## HOW TO COMPLETE THIS TASK:
Search the entries below for "does" and copy each matching line.

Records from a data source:
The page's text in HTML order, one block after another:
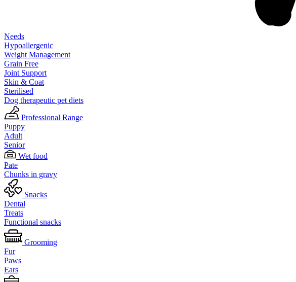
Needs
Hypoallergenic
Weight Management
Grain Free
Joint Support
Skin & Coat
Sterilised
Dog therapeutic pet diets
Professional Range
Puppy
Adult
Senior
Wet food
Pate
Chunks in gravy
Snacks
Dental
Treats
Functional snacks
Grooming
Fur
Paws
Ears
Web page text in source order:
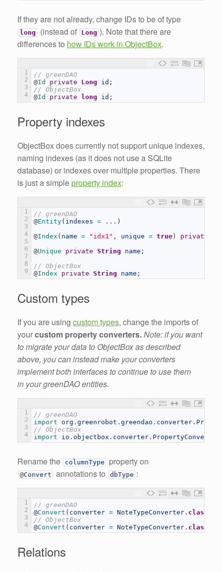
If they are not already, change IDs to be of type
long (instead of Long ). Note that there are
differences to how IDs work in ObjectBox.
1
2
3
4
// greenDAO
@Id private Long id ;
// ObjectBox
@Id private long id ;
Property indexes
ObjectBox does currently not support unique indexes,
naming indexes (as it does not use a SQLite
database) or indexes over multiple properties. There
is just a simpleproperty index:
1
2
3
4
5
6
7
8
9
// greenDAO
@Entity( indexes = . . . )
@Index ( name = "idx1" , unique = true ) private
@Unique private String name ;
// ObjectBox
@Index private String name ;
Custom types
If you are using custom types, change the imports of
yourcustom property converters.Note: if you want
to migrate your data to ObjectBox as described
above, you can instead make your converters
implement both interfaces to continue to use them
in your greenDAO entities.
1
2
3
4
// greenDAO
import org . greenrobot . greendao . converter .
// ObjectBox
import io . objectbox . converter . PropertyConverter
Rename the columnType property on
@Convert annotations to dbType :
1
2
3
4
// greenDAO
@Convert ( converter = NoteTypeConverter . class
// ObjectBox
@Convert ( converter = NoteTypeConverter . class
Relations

---

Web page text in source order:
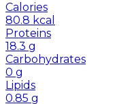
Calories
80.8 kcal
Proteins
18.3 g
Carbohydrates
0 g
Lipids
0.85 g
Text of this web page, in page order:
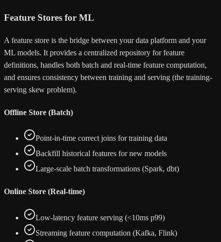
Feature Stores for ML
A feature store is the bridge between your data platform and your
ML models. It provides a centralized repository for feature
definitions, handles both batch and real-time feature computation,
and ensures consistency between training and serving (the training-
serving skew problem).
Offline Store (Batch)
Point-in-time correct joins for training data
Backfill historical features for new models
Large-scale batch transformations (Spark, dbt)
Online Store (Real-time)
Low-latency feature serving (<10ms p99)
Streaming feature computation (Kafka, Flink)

## YOUR RESPONSE:
ObjectBox does currently not support unique indexes,
naming indexes (as it does not use a SQLite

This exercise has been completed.